The month of February was brought to us by the color gray. It’s been a gray cat walking a gray fence in a gray backyard. As I mentioned last week, the orangey-yellow glow of inspiration has snubbed my current 20Time project, so this week I sought help searching for some sunshine.
My friend Tom was my first wise counselor. He’s in his 70s. His advice is always sound, and his hands are always warm. “Life is suffering,” he said, explaining that we can’t change life’s stressors but we can control our reactions and actions when facing those stressors. “We make most of our suffering 100 times worse by letting it roll around in our heads becoming this bigger and bigger thing.”

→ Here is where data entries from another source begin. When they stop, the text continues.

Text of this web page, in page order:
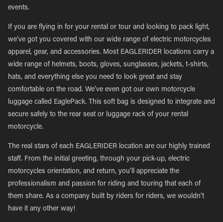
events.
If you are flying in for your rental or tour and looking to pack light,
we’ve got you covered with our wide range of electric motorcycles
apparel, gear, and accessories. Most EAGLERIDER locations carry a
wide range of helmets, boots, gloves, sunglasses, jackets, t-shirts,
hats, and everything else you need to look great and stay
comfortable on the road. We’ve even got our own motorcycle
luggage called EaglePack. This soft bag is designed to integrate and
secure safely to the rear seat or luggage rack of your rental
motorcycle.
The real stars of each EAGLERIDER location are our highly trained
staff. From the initial greeting, through your pick-up, electric
motorcycles orientation, and return, you’ll appreciate the
professionalism and passion for riding and touring that each of
them share. As a company built by riders for riders, we wouldn’t
have it any other way!
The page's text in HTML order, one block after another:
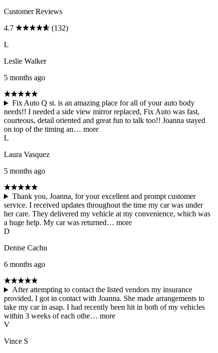
Customer Reviews
4.7
(132)
L
Leslie Walker
5 months ago
Fix Auto Q st. is an amazing place for all of your auto body
needs!! I needed a side view mirror replaced, Fix Auto was fast,
courteous, detail oriented and great fun to talk too!! Joanna stayed
on top of the timing an… more
L
Laura Vasquez
5 months ago
Thank you, Joanna, for your excellent and prompt customer
service. I received updates throughout the time my car was under
her care. They delivered my vehicle at my convenience, which was
a huge help. My car was returned… more
D
Denise Cachu
6 months ago
After attempting to contact the listed vendors my insurance
provided, I got in contact with Joanna. She made arrangements to
take my car in asap. I had recently been hit in both of my vehicles
within 3 weeks of each othe… more
V
Vince S
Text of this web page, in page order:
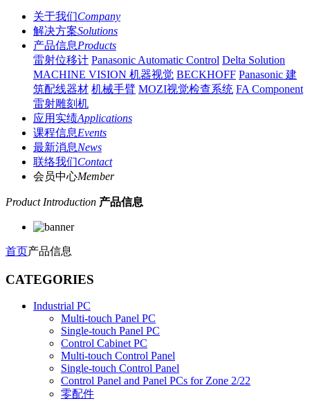
关于我们Company
解决方案Solutions
产品信息Products
雷射位移计 Panasonic Automatic Control Delta Solution
MACHINE VISION 机器视觉 BECKHOFF Panasonic 建
筑配线器材 机械手臂 MOZI视觉检查系统 FA Component
雷射雕刻机
应用实绩Applications
课程信息Events
最新消息News
联络我们Contact
会员中心Member
Product Introduction 产品信息
首页产品信息
CATEGORIES
Industrial PC
Multi-touch Panel PC
Single-touch Panel PC
Control Cabinet PC
Multi-touch Control Panel
Single-touch Control Panel
Control Panel and Panel PCs for Zone 2/22
零配件
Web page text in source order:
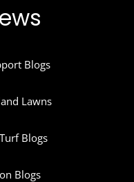
Blogs
Lawns
Blogs
Blogs
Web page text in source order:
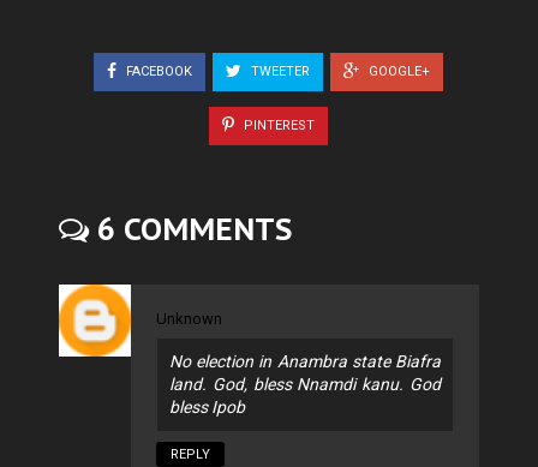
FACEBOOK TWEETER GOOGLE+
PINTEREST
6 COMMENTS
Unknown
No election in Anambra state Biafra
land. God, bless Nnamdi kanu. God
bless Ipob
REPLY
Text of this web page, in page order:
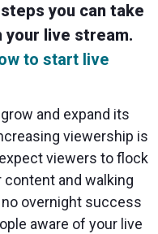
Works
you can take
live stream.
to start live
and expand its
viewership is
viewers to flock
and walking
no overnight success
aware of your live
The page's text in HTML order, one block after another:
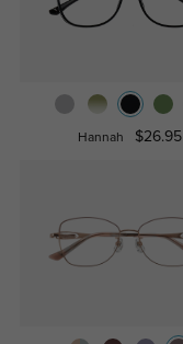
Hannah $26.95

When his adult daughter doesn’t call, for instance, he starts to worry. He thinks, She must be mad at me…Why else wouldn’t she call and check on me?…I must not be a good dad…Maybe I was never a good dad?…She doesn’t care…She’s selfish. I raised a selfish person who hates me. I’m a terrible dad. Finally, he breaks down and calls her, only to hear that she’s fine, the family’s fine, everyone’s busy, doing well.
“It was all in my head,” he said. “All of my fears, doubts, anger were there only to increase my suffering.”

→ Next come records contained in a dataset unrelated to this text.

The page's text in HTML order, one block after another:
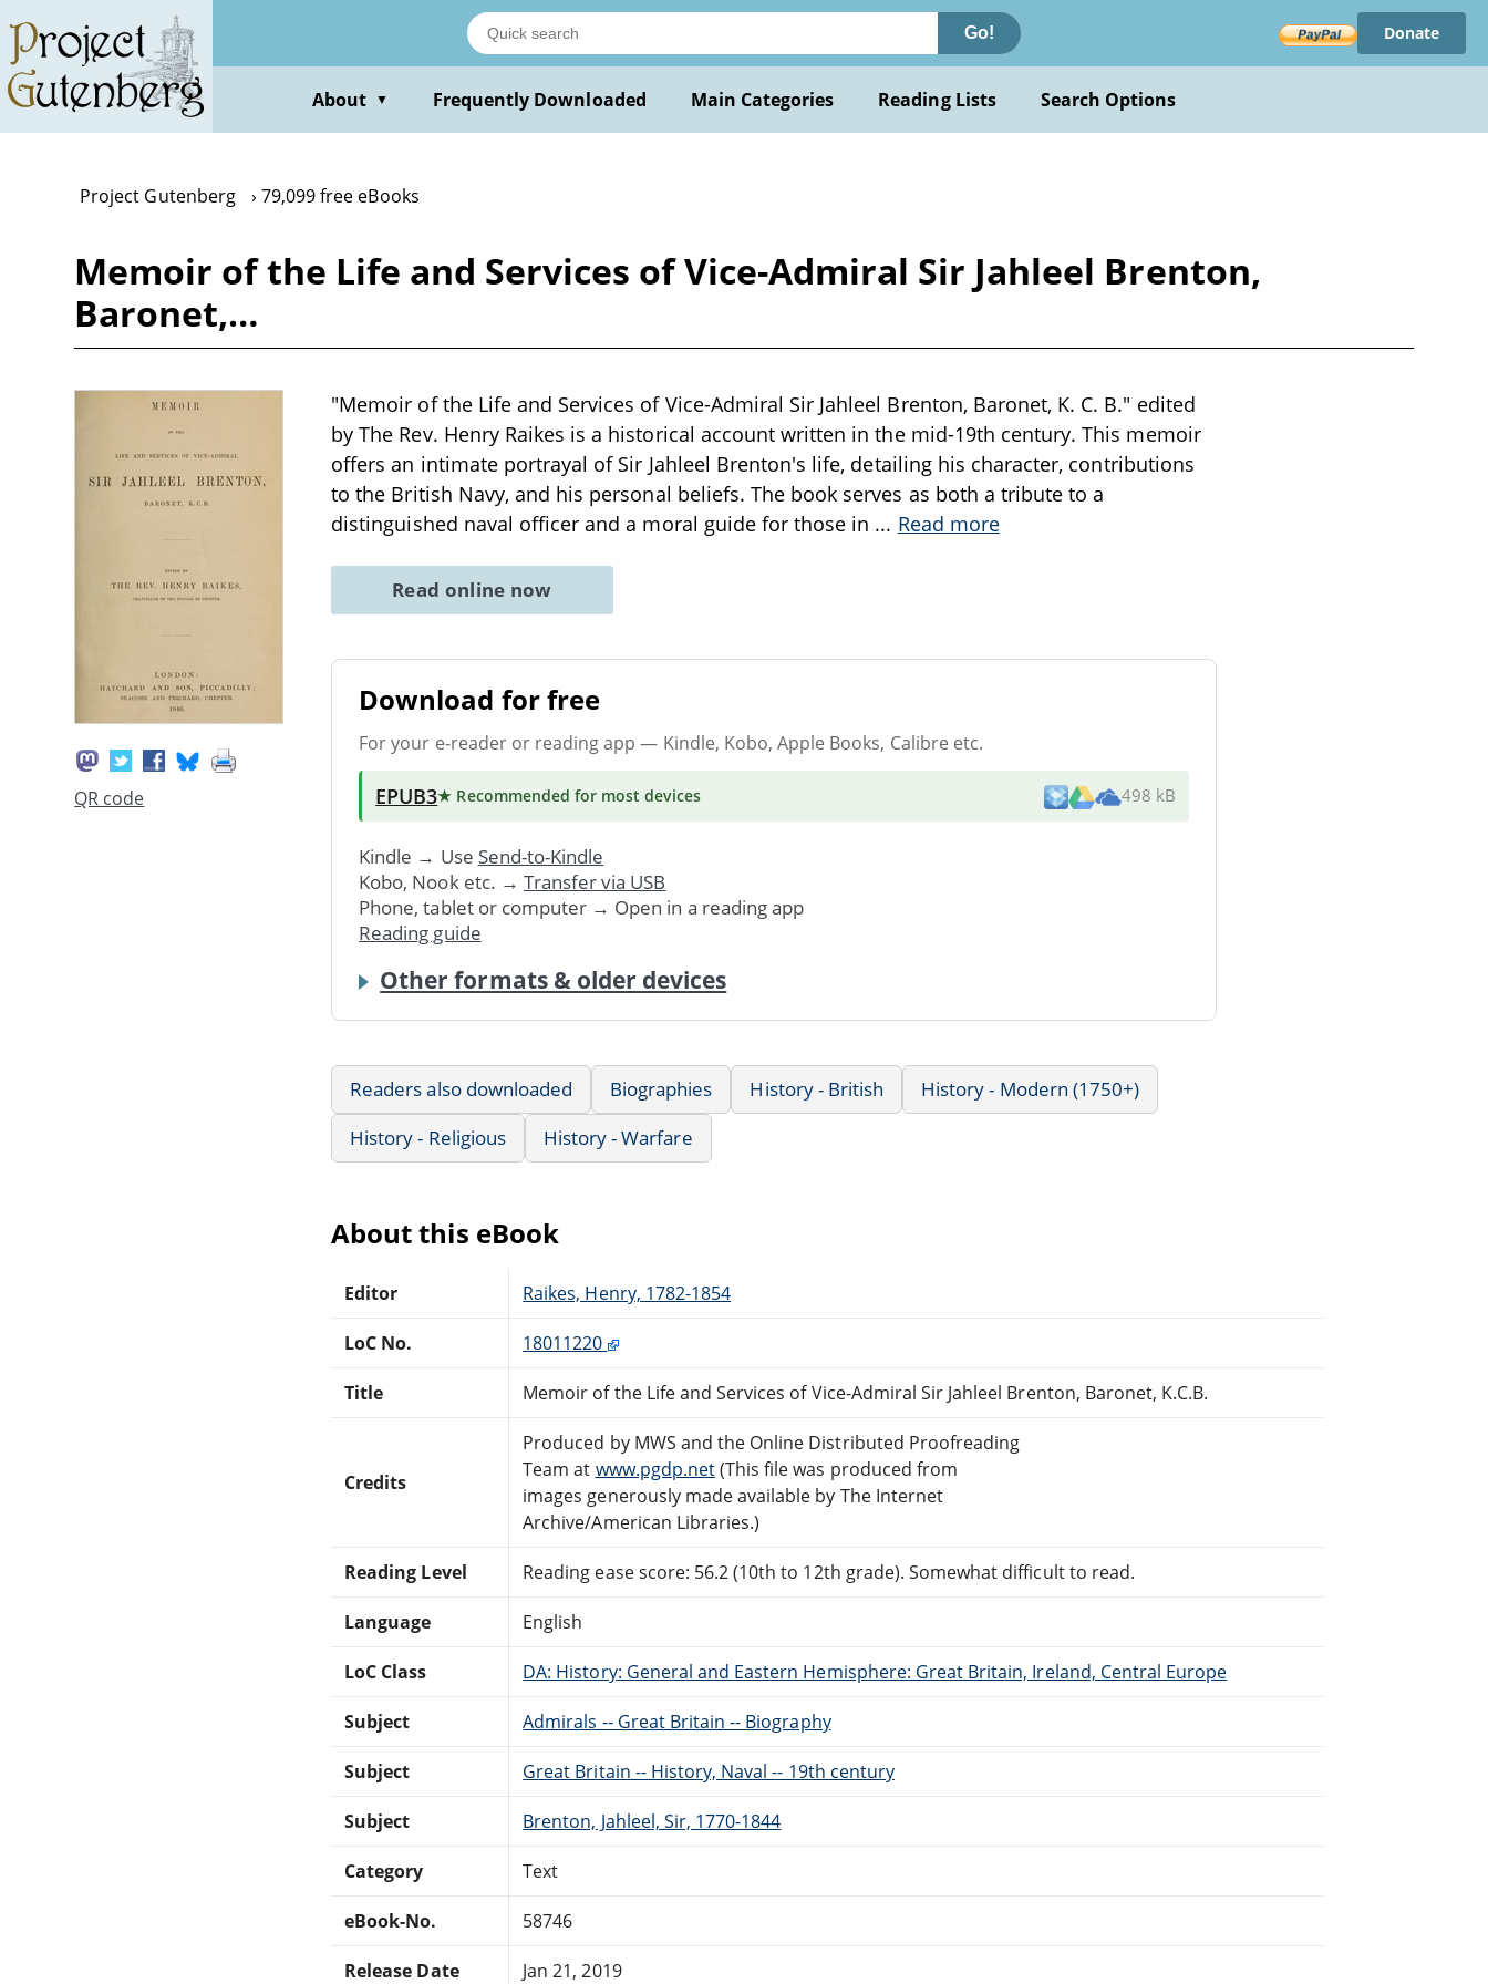
main
content
Go! Donate
About ▼ Frequently Downloaded Main Categories Reading Lists Search Options
Project Gutenberg 79,099 free eBooks
Memoir of the Life and Services of Vice-Admiral Sir Jahleel Brenton,
Baronet,…
QR code
"Memoir of the Life and Services of Vice-Admiral Sir Jahleel Brenton, Baronet, K. C. B." edited
by The Rev. Henry Raikes is a historical account written in the mid-19th century. This memoir
offers an intimate portrayal of Sir Jahleel Brenton's life, detailing his character, contributions
to the British Navy, and his personal beliefs. The book serves as both a tribute to a
distinguished naval officer and a moral guide for those in ... Read more
Read online now
Download for free
For your e-reader or reading app — Kindle, Kobo, Apple Books, Calibre etc.
EPUB3★ Recommended for most devices 498 kB
Kindle → Use Send-to-Kindle
Kobo, Nook etc. → Transfer via USB
Phone, tablet or computer → Open in a reading app
Reading guide
Other formats & older devices
Readers also downloaded Biographies History - British
History - Modern (1750+)
History - Religious
History - Warfare
About this eBook
Editor Raikes, Henry, 1782-1854
LoC No. 18011220
Title Memoir of the Life and Services of Vice-Admiral Sir Jahleel Brenton, Baronet, K.C.B.
Credits
Produced by MWS and the Online Distributed Proofreading
Team at www.pgdp.net(This file was produced from
images generously made available by The Internet
Archive/American Libraries.)
Reading Level Reading ease score: 56.2 (10th to 12th grade). Somewhat difficult to read.
Language English
LoC Class DA: History: General and Eastern Hemisphere: Great Britain, Ireland, Central Europe
Subject Admirals -- Great Britain -- Biography
Subject Great Britain -- History, Naval -- 19th century
Subject Brenton, Jahleel, Sir, 1770-1844
Category Text
eBook-No. 58746
Release Date Jan 21, 2019

Lately, worries about my family, my health (my brain and inner ear aren’t getting along right now), my classes, my online work, and my failing 20Time writing project are running loops through my mind. I mentioned that life is gray right now, yes?
But Tom is right – much of my suffering is of my own making. I need to remind myself there’s no such thing as an easy-breezy, trouble-free life; apparently, we’re all riding the same seesaw of joy and suffering.

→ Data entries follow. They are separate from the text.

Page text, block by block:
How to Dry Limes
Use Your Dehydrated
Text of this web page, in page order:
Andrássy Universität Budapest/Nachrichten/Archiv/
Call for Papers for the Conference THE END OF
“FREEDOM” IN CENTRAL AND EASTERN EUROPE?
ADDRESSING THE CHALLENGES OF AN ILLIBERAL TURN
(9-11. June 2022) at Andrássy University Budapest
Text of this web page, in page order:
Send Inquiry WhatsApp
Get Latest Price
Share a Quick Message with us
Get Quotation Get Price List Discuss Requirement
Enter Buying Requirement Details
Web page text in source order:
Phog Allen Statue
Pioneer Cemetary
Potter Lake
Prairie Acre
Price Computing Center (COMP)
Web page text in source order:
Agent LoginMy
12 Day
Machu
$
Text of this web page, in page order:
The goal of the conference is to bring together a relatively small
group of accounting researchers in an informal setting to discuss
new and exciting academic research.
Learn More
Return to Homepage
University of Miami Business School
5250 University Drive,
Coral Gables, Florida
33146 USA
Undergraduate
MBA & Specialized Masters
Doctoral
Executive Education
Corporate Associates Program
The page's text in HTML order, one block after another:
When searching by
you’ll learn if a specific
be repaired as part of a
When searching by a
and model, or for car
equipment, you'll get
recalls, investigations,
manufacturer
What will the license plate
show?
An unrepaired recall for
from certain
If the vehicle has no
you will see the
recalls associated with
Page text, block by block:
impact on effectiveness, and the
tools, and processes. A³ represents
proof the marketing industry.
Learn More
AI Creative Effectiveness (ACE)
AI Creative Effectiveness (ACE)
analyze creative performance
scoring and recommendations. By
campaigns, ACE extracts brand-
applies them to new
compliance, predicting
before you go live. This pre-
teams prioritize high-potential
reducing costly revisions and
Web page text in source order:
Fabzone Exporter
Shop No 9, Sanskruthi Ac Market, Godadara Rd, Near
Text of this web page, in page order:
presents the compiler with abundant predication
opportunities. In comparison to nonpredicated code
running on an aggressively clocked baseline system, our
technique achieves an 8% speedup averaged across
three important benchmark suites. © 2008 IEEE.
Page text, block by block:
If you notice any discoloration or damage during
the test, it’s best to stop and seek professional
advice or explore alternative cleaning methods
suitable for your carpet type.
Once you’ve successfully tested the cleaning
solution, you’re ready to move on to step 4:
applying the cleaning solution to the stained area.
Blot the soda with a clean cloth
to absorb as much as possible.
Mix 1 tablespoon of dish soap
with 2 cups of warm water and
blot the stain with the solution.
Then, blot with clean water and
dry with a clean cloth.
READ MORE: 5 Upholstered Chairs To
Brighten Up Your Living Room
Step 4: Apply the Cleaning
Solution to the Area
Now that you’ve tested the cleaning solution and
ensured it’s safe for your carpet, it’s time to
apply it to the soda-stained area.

How does this impact our work in education?
Maybe it’s just the simple truth that misery loves company, but the realization that we’re all facing similar struggles has provided a few degrees of comfort this week. Teaching is filled with joy and suffering – for both teachers and students. That’s just the way it is.
Younger teachers on my Instagram feed often say, “The struggle is real” – and they’re right. The struggle IS real and it’s not going away. It’s part of life. The struggle is part of my writing project. It’s part of our family lives and relationships. It’s with us every day in our classsrooms, especially when J.J. in third period decides to bust open a bag of SourPatch Kids while you’re being observed by the v.p. Sigh.
Now not to get too woo-woo here, but Tom helped me see that suffering is connected to the meaning of life. I want peace and harmony, but I need growth. And growth cannot happen without struggle. That’s true for us as we work through our adult troubles, and it’s also true for our students who struggle daily, even hourly, as they grow.
So this morning as I’m looking at the gray clouds outside my window, I am reminded that they are necessary to make the warmth of spring so glorious when it does eventually arrive.